Premettiamo che un prosciutto disossato, intero o in tranci, esce dal prosciuttificio in sacco sottovuoto. Finché lo si vuole mantenere confezionato, evitando la foratura o il danneggiamento del sacco, il TMC, Termine Minimo di Conservazione – da consumarsi preferibilmente entro… -, ha una durata di sei mesi dal confezionamento. Ciò significa che, trascorso tale tempo, il prosciutto non scade, rimane ugualmente edibilissimo e buono, ma perde alcune delle sue pregiate caratteristiche organolettiche.
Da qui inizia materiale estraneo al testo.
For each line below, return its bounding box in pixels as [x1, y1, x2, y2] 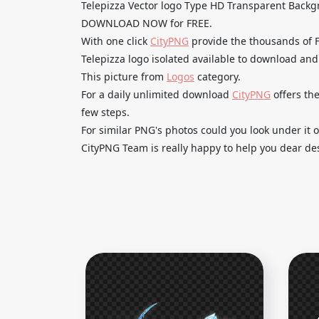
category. [194, 69, 241, 83]
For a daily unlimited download [81, 87, 232, 101]
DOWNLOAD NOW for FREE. [81, 16, 212, 30]
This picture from [81, 69, 167, 83]
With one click [81, 33, 150, 48]
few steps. [81, 105, 130, 119]
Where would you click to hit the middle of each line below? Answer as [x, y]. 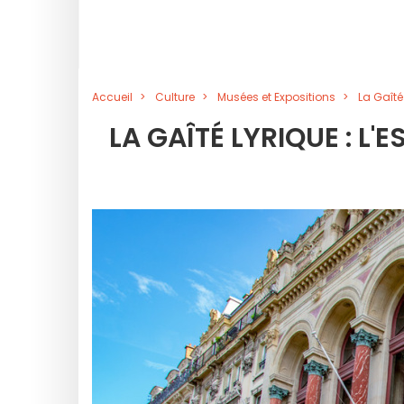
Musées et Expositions [276, 97]
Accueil [112, 97]
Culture [175, 97]
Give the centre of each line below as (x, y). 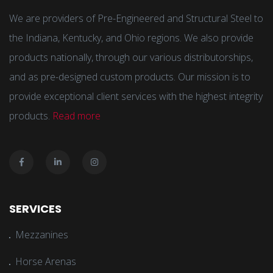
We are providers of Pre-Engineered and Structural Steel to (136, 18)
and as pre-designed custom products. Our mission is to (130, 77)
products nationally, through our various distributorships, (131, 57)
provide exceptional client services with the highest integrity (136, 96)
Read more (76, 116)
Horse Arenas (46, 261)
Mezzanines (42, 235)
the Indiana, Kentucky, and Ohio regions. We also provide (131, 38)
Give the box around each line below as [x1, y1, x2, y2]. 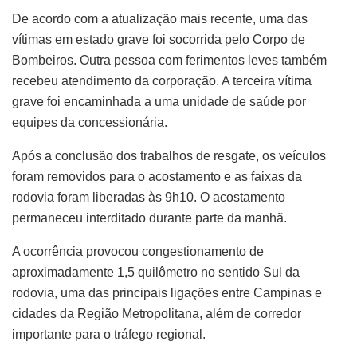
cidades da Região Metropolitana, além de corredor [12, 306, 301, 320]
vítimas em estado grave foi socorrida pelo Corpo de [12, 32, 305, 46]
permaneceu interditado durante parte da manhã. [12, 210, 287, 225]
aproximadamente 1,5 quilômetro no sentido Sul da [12, 265, 300, 279]
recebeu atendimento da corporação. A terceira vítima [12, 73, 312, 88]
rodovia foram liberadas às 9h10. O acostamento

Deve essere conservato ad una temperatura ricompresa fra 0 e +10 C°. Anche in questo caso, una conservazione a temperatura leggermente più alta non rende il prosciutto immangiabile, ma lo rende privo di alcuni dei suoi caratteri. Questa è la differenza sostanziale fra un prosciutto crudo ed uno cotto che, in due/tre giorni, dev’essere mangiato salvo subire una forte e pericolosa alterazione. La presenza, a confezione ancora integra, di una patina bianca sulla fetta non deve preoccupare. È la tirosina, un aminoacido che si manifesta sui prosciutti a lunga stagionatura per effetto della proteolisi. Si presenta anche in forma di piccoli granuli bianchi sulla fetta. Questo è sintomo di lunga ed equilibrata stagionatura del prosciutto.
Quando invece si è aperta la confezione, l’ideale sarebbe possedere una macchinetta domestica per rifare il vuoto. Non è ingombrante, ha un costo accessibile e permette di non perdere nemmeno una fetta alla riapertura della confezione. Qualora invece non si abbia l’opportunità di possedere questo utile elettrodomestico, il prosciutto o il trancio devono essere protetti, nel solo lato di affettamento, da una fetta del suo grasso o da una pellicola ben aderenti. Tutto il resto del prosciutto deve venire avvolto in un panno pulito e posto nella parte bassa del frigorifero. Se il prosciutto dovesse tendere ad essiccarsi, bisogna avvolgerlo ulteriormente, magari inumidendo leggermente il panno. Al contrario, se tende a sviluppare una “barbetta” di muffa bianca, conviene spogliare la porzione dal troppo involucro.
Ricordiamo che il modo migliore di apprezzare un Prosciutto Veneto è quello di mantenerlo in frigo fino all’ultimo ed affettarlo sottile solo al momento di portarlo in tavola. La sottigliezza delle fette fa sì che prenda subito la temperatura ambiente e sviluppi un’esplosione di profumi.